Mark has started doing daily videos answering questions people have about farming and particular animals.  In one he answered a question about heritage hogs.  In the description I added that we have weaner pigs (ready to leave the mother) for sale.  The Attorney General’s office quickly contacted our lawyers asserting that we can not sell our pigs in Michigan per the Invasive Species Order and wanting assurance that we wouldn’t.  Sound reasonable, you may say, but I’d like to clarify a few things.

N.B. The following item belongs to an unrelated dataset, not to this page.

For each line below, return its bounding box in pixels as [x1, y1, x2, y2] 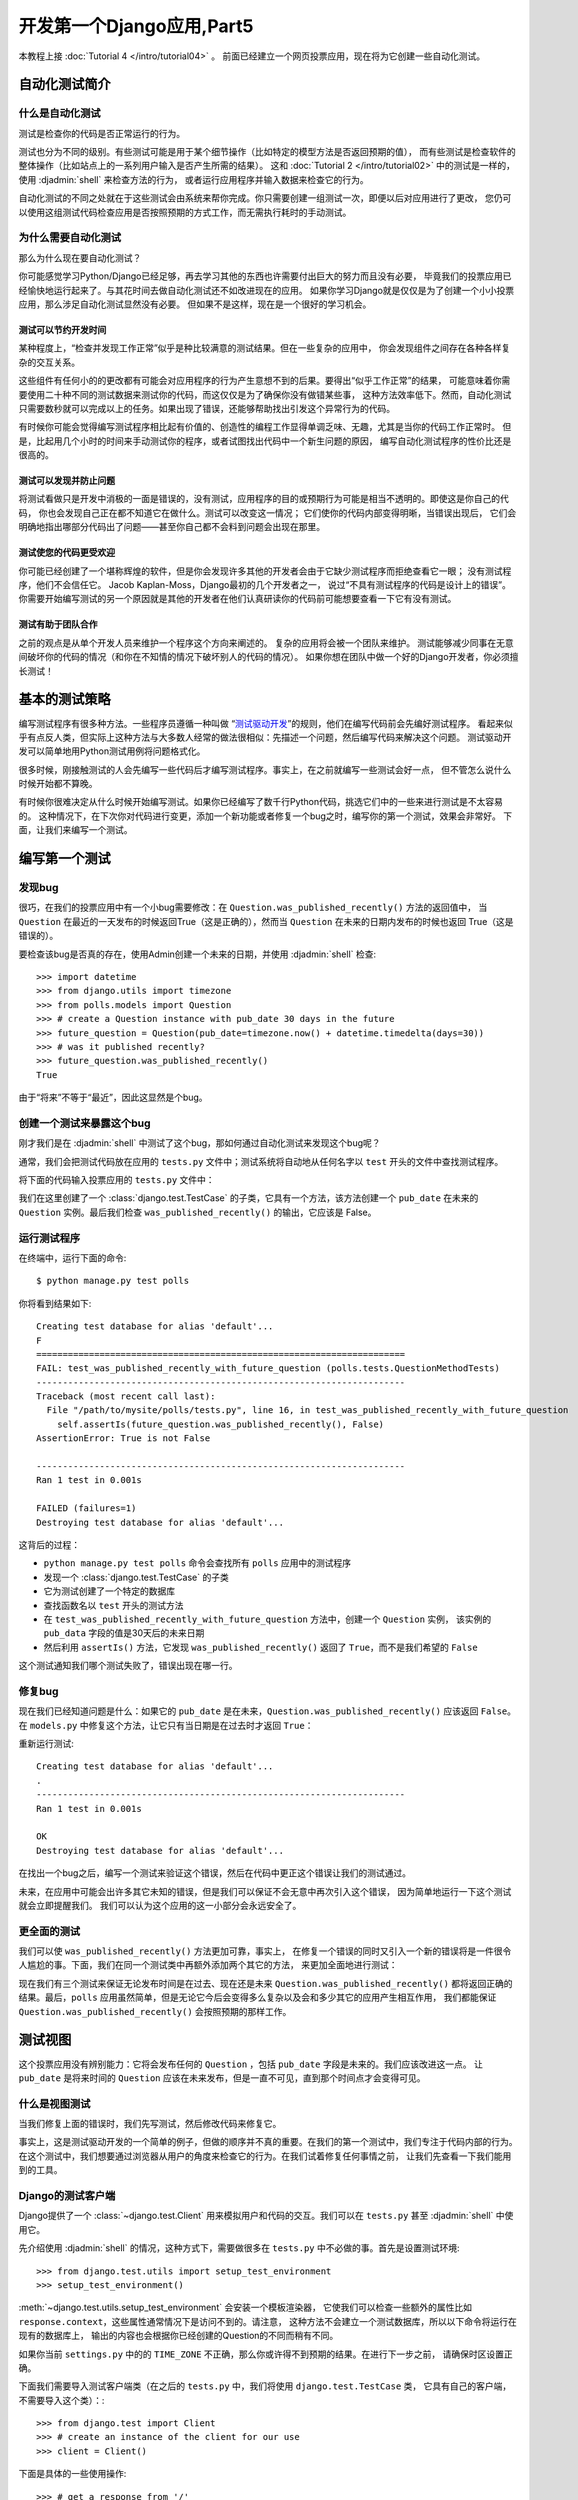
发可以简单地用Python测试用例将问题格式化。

1) The ISO lists the following as prohibited:  “Wild boar, wild hog, wild swine, feral pig, feral hog, feral swine, Old world swine, razorback, eurasian wild boar, Russian wild boar (Sus scrofa Linnaeus).  This subsection does not and is not intended to affect sus domestica involved in domestic hog production.”  Why do they specify an exception?  How do I know if the hogs I’m raising are prohibited or are sus scrofa domestica involved in domestic hog production?  What is domestic hog production?  Can you have feral hog production, by definition?  To answer these questions, the MDNR issued their Declaratory Ruling.

 

2) The Ruling describes phenotypically what a “Russian wild boar” and a “feral swine” are.  They can’t use a genotype or DNA assessment because a DNA sample from a feral, or out-of-the-fence pig is identical to that of an in-the-fence pig.  They state that in the Ruling.  For real.  To tell if my pigs meet the criteria, I have to look at them and compare them to the description.  Here’s the description of a “feral pig”:

Identification may include use of one or more of the following characteristics (Mayer and Brisbin 2008):
• Bristle-tip coloration:Sus scrofa exhibit bristle tips that are lighter in color (e.g., white, cream, or buff) than the rest of the hair shaft. This expression is most frequently observed across the dorsal portion and sides of the snout/face, and on the back and
sides of the animal’s body.
• Dark “point” coloration: Sus scrofa exhibit “points” (i.e., distal portions of the snout, ears, legs, and tail) that are dark brown to black in coloration, and lack light-colored tips on the bristles.
• Coat coloration: Sus scrofa exhibit a number of coat coloration patterns. Patterns most frequently observed among wild/feral/hybrid types are: wild/grizzled; solid black; solid red/brown; black and white spotted; black and red/brown spotted.
• Underfur: Sus scrofa exhibit the presence of underfur that is lighter in color (e.g., smoke gray to brown) than the overlying dark brown to black bristles/guard hairs.
• Juvenile coat pattern: Juvenile Sus scrofa exhibit striped coat patterns. This consists of a light grayish-tan to brown base coat, with a dark brown to black spinal stripe and three to four brown irregular longitudinal stripes with dark margins along the length of the body.
• Skeletal appearance: Sus scrofa skeletal structure is distinct. Structures include skull morphology, dorsal profile, and external body  measurements including tail length, head-body length, hind foot length, ear length, snout length, and shoulder height.
• Tail structure: Sus scrofa exhibit straight tails. They contain the muscular structure to curl their tails if needed, but the tails are typically held  straight. Hybrids of Sus scrofa exhibit either curly or straight tail structure.
• Ear structure: Sus scrofa exhibit erect ear structure. Hybrids of Sus scrofa exhibit either erect or folded/floppy ear structure.
Other characteristics not currently known to the MDNR that are identified by the scientific community. (Emphasis mine.)
Have you seen any hogs like this?  The standard is “one or more of the following characteristics.”  So are the pigs in the pictures sus scrofa linnaeus or sus scrofa domestica? This is the criteria for knowing if the hog behind my fence that I’m raising for my family to eat is feral or domestic, right?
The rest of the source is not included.